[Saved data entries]
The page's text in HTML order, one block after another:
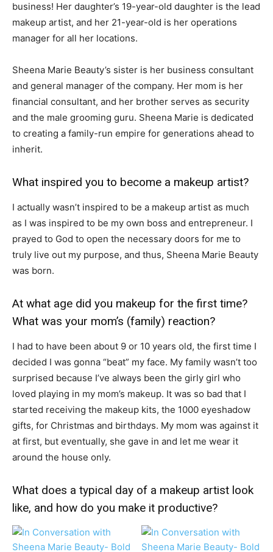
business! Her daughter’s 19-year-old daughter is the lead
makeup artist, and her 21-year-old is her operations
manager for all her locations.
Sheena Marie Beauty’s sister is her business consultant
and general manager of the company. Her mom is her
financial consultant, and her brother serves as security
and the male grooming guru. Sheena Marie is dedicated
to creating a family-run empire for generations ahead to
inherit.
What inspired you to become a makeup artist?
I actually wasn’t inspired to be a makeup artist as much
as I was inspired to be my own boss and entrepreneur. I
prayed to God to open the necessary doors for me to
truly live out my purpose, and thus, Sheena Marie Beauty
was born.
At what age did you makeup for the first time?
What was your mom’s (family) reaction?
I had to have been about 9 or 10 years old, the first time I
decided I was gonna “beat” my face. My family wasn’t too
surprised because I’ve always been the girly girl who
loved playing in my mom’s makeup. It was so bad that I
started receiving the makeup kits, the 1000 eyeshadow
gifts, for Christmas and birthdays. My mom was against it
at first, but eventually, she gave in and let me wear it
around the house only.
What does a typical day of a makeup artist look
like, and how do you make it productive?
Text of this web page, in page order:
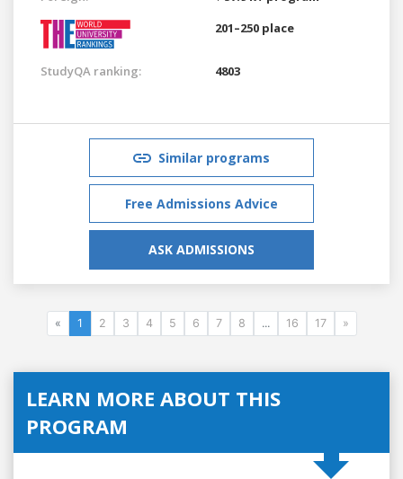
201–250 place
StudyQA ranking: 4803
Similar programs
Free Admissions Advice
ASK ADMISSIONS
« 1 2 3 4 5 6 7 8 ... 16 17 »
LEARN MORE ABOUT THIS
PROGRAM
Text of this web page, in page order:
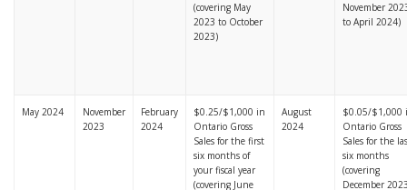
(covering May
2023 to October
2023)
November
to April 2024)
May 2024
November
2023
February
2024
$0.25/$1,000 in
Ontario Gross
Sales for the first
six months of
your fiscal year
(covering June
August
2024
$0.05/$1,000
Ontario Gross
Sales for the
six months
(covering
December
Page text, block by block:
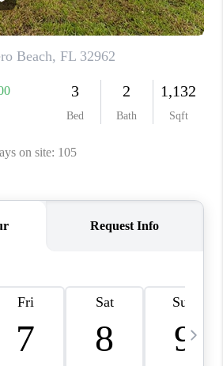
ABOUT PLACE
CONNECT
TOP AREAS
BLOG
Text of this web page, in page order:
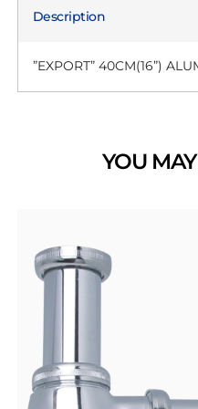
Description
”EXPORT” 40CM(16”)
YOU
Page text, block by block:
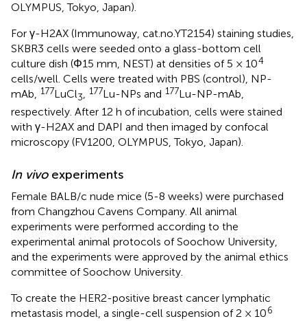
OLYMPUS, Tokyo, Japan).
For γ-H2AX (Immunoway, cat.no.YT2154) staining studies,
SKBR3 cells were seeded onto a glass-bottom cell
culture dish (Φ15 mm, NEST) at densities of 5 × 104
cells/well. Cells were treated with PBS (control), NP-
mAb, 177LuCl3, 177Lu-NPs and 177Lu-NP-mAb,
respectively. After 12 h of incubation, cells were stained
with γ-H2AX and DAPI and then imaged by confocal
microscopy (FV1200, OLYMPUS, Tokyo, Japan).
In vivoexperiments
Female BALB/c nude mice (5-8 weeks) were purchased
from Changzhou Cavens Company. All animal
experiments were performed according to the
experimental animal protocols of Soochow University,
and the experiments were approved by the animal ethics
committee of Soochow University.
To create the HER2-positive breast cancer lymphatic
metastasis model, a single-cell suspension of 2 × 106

*Task*: Which of the lines above mention the word "Japan"? Pull those lines out.

*Exercise answer*:
OLYMPUS, Tokyo, Japan).
microscopy (FV1200, OLYMPUS, Tokyo, Japan).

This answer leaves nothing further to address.